|See the little paper people in this pic? Yeah, I still have those...|
Day 13: First miniature(s) you used for D&D.
As a kid, we didn't really use minis. One, we were poor, so buying a horde of minis was sorta out of the question. Two, we believed our imaginations were enough. If and when we needed a more visual representation of a battle, we would draw up a quick sketch of the situation.
As a matter of fact, I have really only experienced the use of minis for RPGs in the last few years, since I came off my last great roleplaying hiatus. I decided to try minis this time around, just to see what all the hubbub was about.
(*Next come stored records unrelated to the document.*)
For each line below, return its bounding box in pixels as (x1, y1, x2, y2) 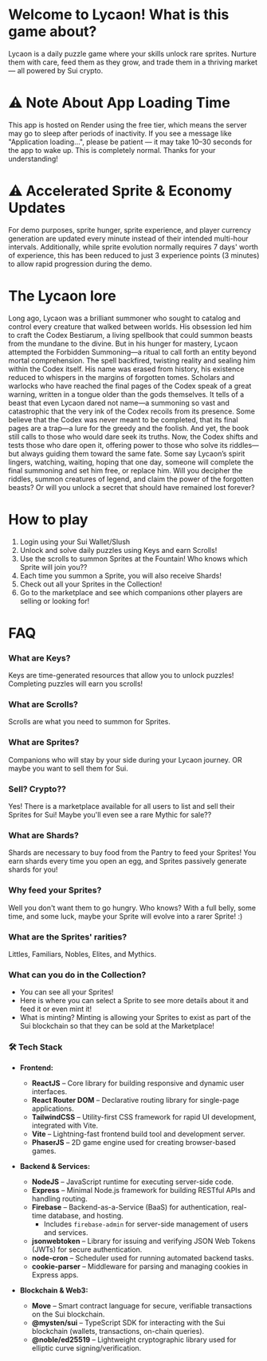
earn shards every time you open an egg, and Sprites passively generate (8, 857, 247, 866)
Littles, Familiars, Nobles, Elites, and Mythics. (8, 949, 157, 959)
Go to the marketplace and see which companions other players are (19, 587, 243, 597)
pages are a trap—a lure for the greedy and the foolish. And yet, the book (8, 423, 249, 433)
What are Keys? (8, 652, 71, 663)
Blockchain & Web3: (19, 1285, 88, 1295)
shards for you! (8, 865, 58, 874)
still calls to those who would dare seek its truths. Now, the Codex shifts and (8, 432, 258, 441)
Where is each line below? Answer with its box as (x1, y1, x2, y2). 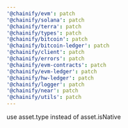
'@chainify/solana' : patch (6, 17, 85, 24)
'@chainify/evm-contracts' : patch (6, 62, 107, 68)
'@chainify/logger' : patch (6, 81, 85, 88)
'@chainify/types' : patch (6, 29, 81, 37)
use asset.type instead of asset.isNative (6, 113, 121, 121)
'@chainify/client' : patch (6, 49, 85, 56)
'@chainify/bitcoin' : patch (6, 36, 88, 43)
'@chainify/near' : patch (6, 87, 79, 94)
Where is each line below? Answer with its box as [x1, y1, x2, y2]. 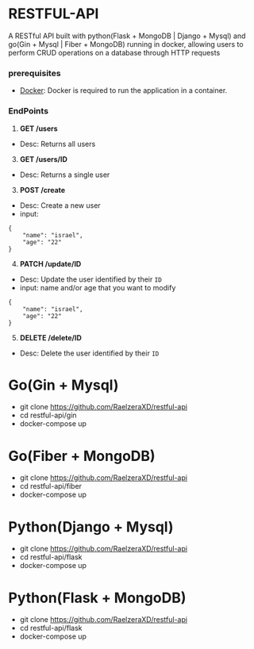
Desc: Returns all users [19, 139, 96, 148]
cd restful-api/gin [19, 410, 77, 421]
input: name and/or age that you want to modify [19, 282, 176, 292]
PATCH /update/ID [19, 259, 82, 268]
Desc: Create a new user [19, 200, 101, 210]
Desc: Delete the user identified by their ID [19, 348, 160, 358]
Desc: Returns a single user [19, 170, 110, 179]
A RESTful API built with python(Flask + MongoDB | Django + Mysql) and [8, 31, 246, 40]
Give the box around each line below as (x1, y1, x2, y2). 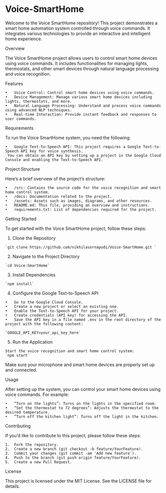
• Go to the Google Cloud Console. (5, 299, 83, 304)
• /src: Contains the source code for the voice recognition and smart (5, 185, 162, 190)
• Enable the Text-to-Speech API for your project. (5, 308, 119, 313)
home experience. (5, 36, 42, 42)
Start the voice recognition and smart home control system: (5, 348, 135, 354)
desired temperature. (5, 409, 50, 415)
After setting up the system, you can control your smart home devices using (5, 386, 161, 392)
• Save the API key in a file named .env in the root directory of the (5, 317, 162, 322)
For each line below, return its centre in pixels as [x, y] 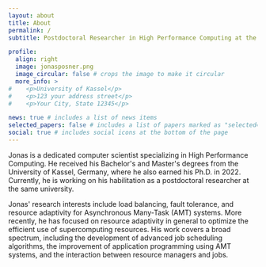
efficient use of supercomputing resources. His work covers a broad [120, 229]
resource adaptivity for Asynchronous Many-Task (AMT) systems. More [125, 212]
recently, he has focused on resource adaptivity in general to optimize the [129, 221]
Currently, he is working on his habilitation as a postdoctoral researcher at [129, 180]
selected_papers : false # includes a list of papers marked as [115, 125]
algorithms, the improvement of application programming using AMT [120, 246]
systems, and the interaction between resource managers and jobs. [118, 254]
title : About [30, 23]
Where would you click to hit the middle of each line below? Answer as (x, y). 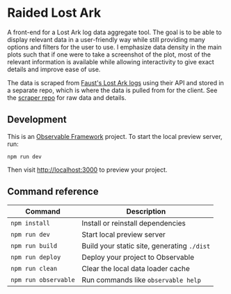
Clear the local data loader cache (136, 268)
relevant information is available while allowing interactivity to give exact (111, 61)
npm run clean (34, 268)
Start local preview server (124, 234)
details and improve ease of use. (54, 69)
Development (37, 120)
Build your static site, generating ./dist (146, 246)
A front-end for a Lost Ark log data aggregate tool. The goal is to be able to (114, 32)
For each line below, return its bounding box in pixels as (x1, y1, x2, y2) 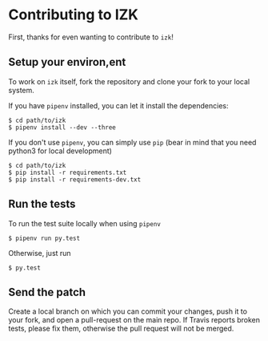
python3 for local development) (8, 146, 112, 156)
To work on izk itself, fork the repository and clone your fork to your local (8, 76, 250, 86)
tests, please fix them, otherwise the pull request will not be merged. (8, 323, 234, 334)
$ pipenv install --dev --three (8, 123, 116, 132)
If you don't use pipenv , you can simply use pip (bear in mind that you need (8, 137, 257, 147)
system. (8, 85, 34, 95)
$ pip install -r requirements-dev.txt (8, 175, 142, 184)
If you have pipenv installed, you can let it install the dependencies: (8, 100, 230, 110)
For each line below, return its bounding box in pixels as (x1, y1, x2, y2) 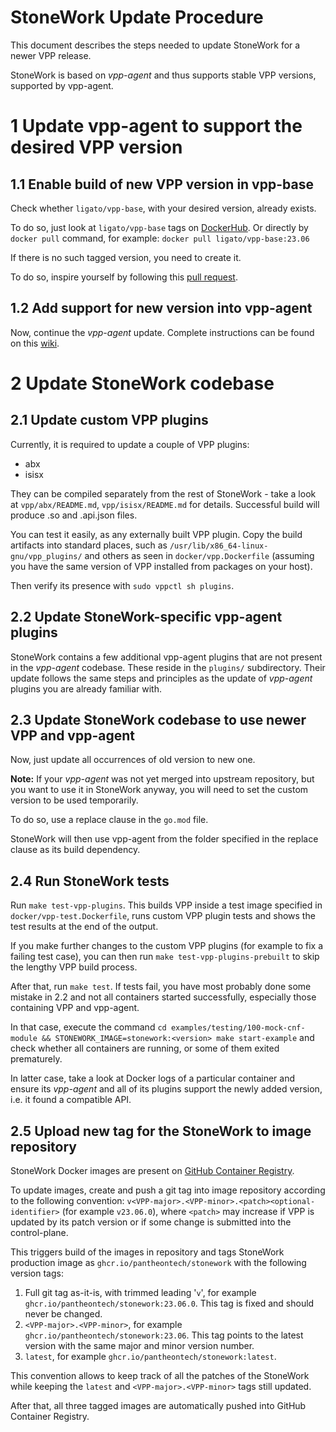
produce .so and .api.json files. (10, 509, 138, 521)
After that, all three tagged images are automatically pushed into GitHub (10, 1400, 307, 1411)
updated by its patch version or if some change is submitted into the (10, 1216, 292, 1228)
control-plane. (10, 1227, 69, 1238)
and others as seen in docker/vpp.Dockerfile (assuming (84, 549, 315, 561)
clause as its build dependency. (10, 844, 141, 856)
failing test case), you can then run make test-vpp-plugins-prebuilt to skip (10, 951, 320, 963)
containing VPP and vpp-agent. (10, 1002, 140, 1014)
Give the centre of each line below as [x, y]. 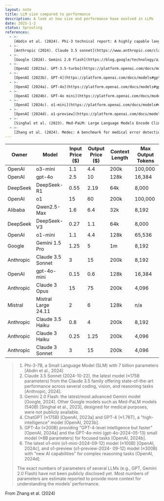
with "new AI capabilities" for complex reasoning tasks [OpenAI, [89, 454]
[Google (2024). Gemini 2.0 [42, 60]
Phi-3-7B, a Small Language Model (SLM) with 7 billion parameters [91, 365]
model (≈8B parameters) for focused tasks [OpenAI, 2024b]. [85, 438]
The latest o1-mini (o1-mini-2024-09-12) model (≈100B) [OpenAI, [89, 443]
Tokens [146, 161]
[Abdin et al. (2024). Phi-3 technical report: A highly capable [82, 42]
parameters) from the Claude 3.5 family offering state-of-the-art [89, 381]
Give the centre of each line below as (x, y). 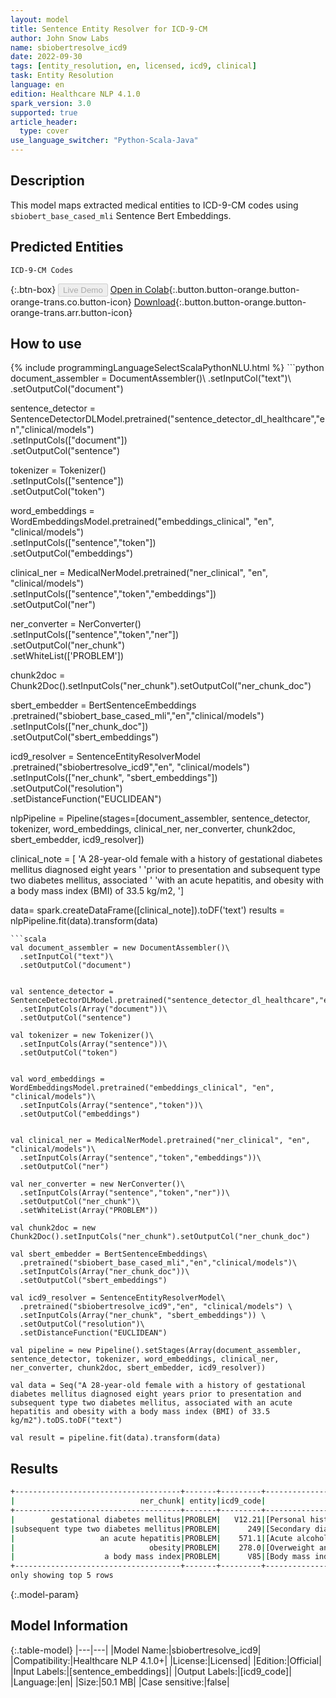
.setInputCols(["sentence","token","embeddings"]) (113, 594)
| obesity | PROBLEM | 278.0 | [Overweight (162, 1547)
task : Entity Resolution (62, 76)
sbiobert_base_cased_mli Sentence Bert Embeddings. (121, 215)
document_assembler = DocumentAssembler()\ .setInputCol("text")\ (151, 378)
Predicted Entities (67, 247)
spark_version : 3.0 (51, 103)
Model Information (69, 1626)
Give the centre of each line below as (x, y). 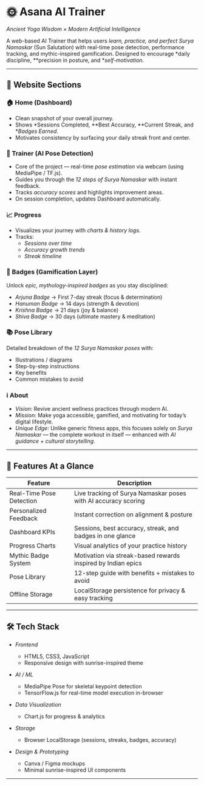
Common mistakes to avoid (49, 379)
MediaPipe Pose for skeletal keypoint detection (83, 686)
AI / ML (24, 674)
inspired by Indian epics (108, 563)
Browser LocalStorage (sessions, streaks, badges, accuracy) (100, 739)
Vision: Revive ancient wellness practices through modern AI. (92, 409)
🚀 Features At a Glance (50, 466)
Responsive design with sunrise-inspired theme (84, 663)
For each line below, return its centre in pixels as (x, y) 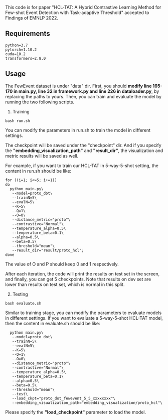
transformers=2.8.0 (26, 58)
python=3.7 (17, 45)
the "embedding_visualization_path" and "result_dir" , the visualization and (84, 151)
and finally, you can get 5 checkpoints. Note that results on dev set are (78, 279)
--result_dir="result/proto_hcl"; (48, 250)
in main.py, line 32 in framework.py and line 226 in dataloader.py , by (86, 91)
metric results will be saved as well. (42, 156)
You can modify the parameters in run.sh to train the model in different (78, 130)
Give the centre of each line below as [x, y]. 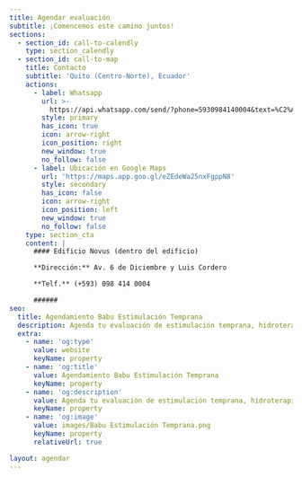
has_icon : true [70, 127]
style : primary [70, 118]
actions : [42, 84]
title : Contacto [56, 68]
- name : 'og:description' [74, 392]
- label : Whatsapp [67, 93]
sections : [28, 34]
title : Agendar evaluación [60, 18]
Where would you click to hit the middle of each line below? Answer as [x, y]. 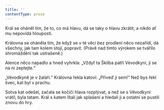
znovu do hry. [19, 102]
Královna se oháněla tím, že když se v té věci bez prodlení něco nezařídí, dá [82, 43]
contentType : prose [25, 14]
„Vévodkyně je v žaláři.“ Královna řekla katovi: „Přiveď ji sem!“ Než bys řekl [81, 77]
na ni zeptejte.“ [20, 68]
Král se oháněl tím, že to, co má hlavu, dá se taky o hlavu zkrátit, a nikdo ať [81, 28]
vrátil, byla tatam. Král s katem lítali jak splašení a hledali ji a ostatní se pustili [82, 97]
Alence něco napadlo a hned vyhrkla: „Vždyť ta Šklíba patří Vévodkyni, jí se [81, 63]
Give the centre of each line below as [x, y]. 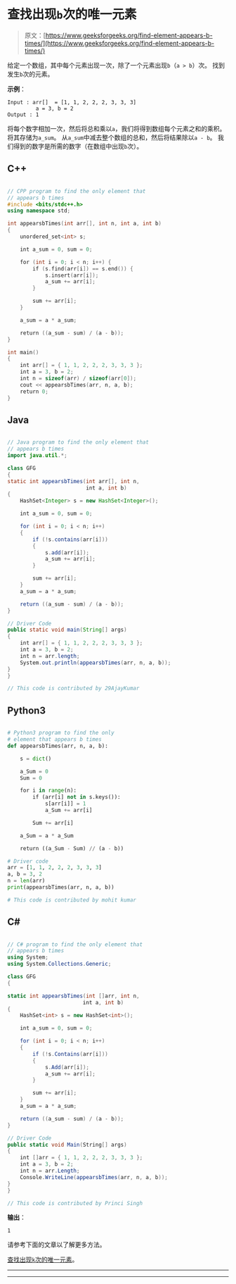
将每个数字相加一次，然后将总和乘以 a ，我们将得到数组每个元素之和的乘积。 [117, 128]
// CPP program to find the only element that [77, 191]
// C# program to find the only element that [75, 945]
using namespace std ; [39, 211]
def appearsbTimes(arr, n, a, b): [58, 746]
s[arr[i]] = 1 [65, 804]
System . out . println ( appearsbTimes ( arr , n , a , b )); [96, 663]
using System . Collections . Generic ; [59, 964]
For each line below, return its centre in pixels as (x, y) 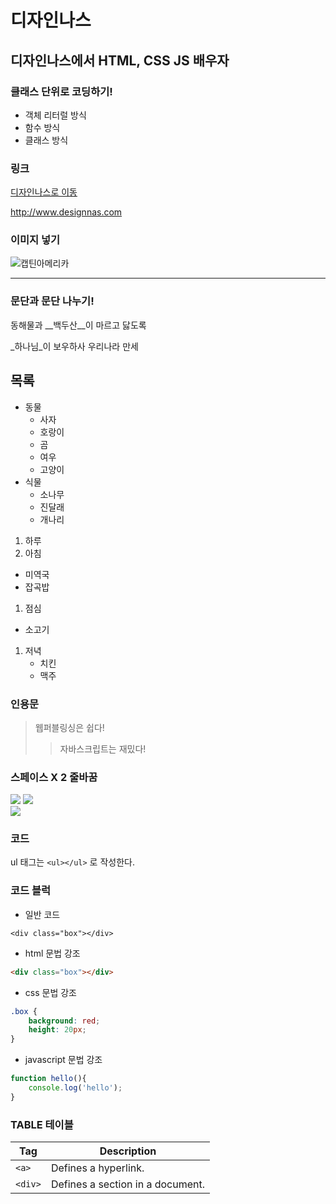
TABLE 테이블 (42, 1124)
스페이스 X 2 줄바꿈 (54, 777)
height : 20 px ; (57, 1030)
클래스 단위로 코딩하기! (61, 91)
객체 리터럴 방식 (55, 115)
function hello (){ (48, 1079)
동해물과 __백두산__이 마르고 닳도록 (78, 325)
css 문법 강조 (50, 992)
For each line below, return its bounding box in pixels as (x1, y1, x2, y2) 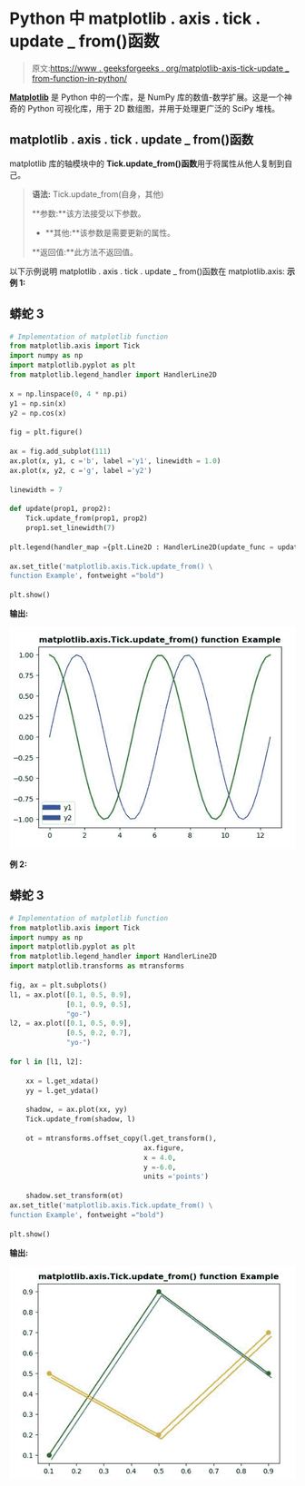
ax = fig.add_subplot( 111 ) (9, 447, 112, 457)
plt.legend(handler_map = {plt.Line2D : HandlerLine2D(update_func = (9, 542, 274, 552)
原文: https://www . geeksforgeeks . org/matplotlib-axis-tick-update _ (31, 63, 290, 74)
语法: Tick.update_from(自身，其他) (31, 188, 164, 200)
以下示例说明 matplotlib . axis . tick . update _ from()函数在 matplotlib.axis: (9, 265, 286, 277)
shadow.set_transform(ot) (25, 1191, 124, 1201)
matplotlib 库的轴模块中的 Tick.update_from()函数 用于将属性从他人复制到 (9, 158, 285, 169)
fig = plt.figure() (9, 428, 84, 437)
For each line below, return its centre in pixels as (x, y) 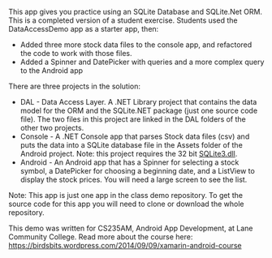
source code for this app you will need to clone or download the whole (126, 204)
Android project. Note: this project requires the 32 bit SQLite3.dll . (129, 154)
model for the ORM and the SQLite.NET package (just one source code (139, 110)
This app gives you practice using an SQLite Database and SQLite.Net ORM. (135, 12)
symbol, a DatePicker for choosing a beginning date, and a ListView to (138, 171)
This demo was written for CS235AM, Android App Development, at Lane (131, 228)
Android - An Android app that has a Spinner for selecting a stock (130, 162)
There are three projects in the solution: (74, 86)
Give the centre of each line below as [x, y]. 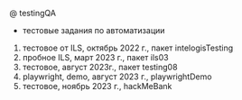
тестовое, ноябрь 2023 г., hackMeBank [97, 86]
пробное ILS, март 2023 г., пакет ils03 [95, 57]
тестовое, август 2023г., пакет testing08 [100, 67]
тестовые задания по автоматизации [93, 30]
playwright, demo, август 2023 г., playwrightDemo [117, 77]
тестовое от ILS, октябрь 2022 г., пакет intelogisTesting [128, 48]
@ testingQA [33, 13]
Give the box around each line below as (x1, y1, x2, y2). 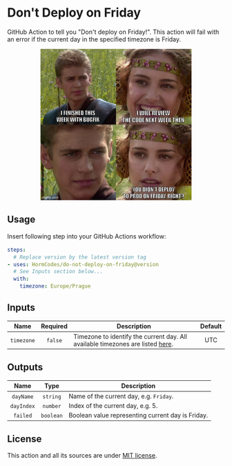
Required (41, 322, 68, 330)
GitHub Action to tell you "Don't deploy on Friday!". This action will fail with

I think minis are fine, and I did appreciate having the visual representation of combat. It puts less strain on the old brain, and it makes combats more interesting from a tactical standpoint. HOWEVER...that ability to make combat more detailed also has the effect of dragging out combat, I've found. Because players suddenly want to analyze the "board" like WWII generals, you know?
The reason for me using the pic of D&D Black Box for this post? Because I have a mishmash collection of minis right now, and that collection includes a bunch of paper minis from the old Black Box, along with some more modern paper minis I printed out from The Fantasy Trip website. I also have a small gathering of WotC's plastic minis, as well as some red beads that can serve as a horde of one type of creature as needed. So, my minis are nothing fancy, and I'm fine with that.
Oh, I also use "the paper sketch method" these days, and in addition I picked up a small dry erase board to sketch on as well. Those work just fine when I don't feel like bothering with the minis.
When I come back to the gaming table in the future, I'll consider using minis again. But I don't think they'll ever trump the use of pure imagination.